09/08/00

Today I made the ratchet wheel click and the shouldered screw which mounts it to the frame. The click is sawed from from 1/16" steel using a Deltacad template which can be downloaded. Before the click was sawed, the hole in it was drilled under 3/16" in size, then reamed to 3/16" with a common reamer. (It's always easier to make holes before a tiny piece like this is sawed out.)

Then the click was filed and sanded with progressively finer silicon carbide paper down to 1200 hundred grit. I hold the click against the sandpaper with a a pegwood "handle" tapered to fit into the hole in the click. Then it's polished with Simichrome polish.

The click was blued using a heat gun, the kind used to strip paint. This is a great way to blue small parts, although there's not enough heat to blue larger or longer items. Items to be blued must be quite clean. First, they're cleaned in clock cleaning solution, then rinsed in water, then sloshed in alcohol and blotted dry with a paper towel (if you don't blot, you'll have a spotty blue.) All of the above is done while holding the item with tweezers -- fingerprints must be avoided.

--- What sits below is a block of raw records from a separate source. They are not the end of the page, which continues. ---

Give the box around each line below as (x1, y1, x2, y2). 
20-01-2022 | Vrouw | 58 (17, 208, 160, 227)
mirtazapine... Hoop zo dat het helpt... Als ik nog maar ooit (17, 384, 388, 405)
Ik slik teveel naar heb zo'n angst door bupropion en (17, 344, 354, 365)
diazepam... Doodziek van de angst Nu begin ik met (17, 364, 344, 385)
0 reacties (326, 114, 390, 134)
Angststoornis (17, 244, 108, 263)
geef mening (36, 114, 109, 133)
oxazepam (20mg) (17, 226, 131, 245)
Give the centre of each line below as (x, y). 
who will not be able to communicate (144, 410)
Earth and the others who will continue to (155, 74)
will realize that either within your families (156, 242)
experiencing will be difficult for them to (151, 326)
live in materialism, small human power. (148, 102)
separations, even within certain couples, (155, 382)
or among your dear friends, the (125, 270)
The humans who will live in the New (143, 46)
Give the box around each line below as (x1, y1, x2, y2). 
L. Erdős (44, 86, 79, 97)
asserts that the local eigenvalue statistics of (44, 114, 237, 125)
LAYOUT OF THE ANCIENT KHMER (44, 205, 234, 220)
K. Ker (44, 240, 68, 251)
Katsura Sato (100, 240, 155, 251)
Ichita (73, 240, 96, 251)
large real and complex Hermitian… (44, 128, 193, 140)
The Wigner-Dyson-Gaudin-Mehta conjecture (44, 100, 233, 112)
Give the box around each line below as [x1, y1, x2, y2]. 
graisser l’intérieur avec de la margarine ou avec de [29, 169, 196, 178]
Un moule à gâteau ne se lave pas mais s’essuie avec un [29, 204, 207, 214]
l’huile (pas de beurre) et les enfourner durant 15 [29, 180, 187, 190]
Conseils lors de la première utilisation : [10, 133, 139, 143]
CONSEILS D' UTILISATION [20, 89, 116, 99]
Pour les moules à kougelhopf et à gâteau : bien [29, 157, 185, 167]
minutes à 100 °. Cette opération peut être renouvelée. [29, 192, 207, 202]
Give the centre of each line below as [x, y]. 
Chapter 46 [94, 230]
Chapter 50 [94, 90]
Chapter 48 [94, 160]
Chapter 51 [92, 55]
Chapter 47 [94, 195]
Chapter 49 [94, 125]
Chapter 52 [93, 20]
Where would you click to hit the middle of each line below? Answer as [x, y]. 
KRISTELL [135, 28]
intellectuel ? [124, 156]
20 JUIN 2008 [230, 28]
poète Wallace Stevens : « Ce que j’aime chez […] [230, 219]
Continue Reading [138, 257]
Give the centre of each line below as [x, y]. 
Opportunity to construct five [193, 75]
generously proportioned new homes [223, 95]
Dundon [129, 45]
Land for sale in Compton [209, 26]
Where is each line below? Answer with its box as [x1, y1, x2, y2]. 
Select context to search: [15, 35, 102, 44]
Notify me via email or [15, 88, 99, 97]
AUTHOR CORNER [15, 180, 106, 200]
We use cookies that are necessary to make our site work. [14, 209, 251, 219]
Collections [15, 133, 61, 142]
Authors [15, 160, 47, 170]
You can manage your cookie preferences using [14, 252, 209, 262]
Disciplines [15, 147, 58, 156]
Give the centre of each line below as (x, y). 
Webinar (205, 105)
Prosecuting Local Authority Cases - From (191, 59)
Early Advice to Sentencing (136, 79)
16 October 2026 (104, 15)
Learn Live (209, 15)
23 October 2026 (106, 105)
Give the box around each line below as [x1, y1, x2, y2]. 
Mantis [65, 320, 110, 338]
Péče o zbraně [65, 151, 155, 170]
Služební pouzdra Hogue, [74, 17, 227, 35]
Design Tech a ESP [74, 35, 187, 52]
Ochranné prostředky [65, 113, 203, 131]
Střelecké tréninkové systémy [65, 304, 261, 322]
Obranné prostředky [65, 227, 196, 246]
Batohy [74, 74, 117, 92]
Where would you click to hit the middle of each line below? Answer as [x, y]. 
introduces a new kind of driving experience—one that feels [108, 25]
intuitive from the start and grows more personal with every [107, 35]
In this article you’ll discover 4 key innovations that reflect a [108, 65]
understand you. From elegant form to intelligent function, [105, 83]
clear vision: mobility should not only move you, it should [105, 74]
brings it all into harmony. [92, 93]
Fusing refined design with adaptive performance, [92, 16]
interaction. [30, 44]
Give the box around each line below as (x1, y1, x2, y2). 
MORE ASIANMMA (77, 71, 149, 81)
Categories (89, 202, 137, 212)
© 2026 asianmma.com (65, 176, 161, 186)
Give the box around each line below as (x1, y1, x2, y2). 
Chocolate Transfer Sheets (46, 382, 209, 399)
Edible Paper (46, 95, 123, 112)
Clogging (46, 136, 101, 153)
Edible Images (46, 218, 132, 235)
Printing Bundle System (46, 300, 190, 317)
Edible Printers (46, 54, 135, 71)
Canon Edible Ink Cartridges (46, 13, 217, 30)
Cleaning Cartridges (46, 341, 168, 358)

The click is mounted on a brass collet with a 1/8" through hole. The collet has a shoulder cut on it, and the click is riveted to the shoulder using light hammer taps. The 1/8" hole is re-reamed to remove distortion from the riveting process.

The shoulder screw is made from 3/16" steel stock. The body of the screw is 1/8" to fit through the hole in the click collet, and made a few thou longer than the click collet is thick to permit easy action of the click on the screw. The part of the screw to be threaded is cut down to .099" to permit threading with a 3-48 die. Again, the screw is not sawed from the "mother" stock until the threads are cut. After sawing, the screw is held in a 1/8" collet in the old watchmakers lathe to finish the head. The head of the screw is made slightly rounded, using a graver, and then the screwdriver slot is cut using a Junior hacksaw. If you carefully begin the saw cut by using your thumbnail as a guide, you can very accurately center the slot on the top of the screw. The fact that the top of the head is rounded makes that easier. The screw is polished and blued, as described above.

Today's link:

Screw ready for threads.
Click and screw.
Click in place.
Click drawing.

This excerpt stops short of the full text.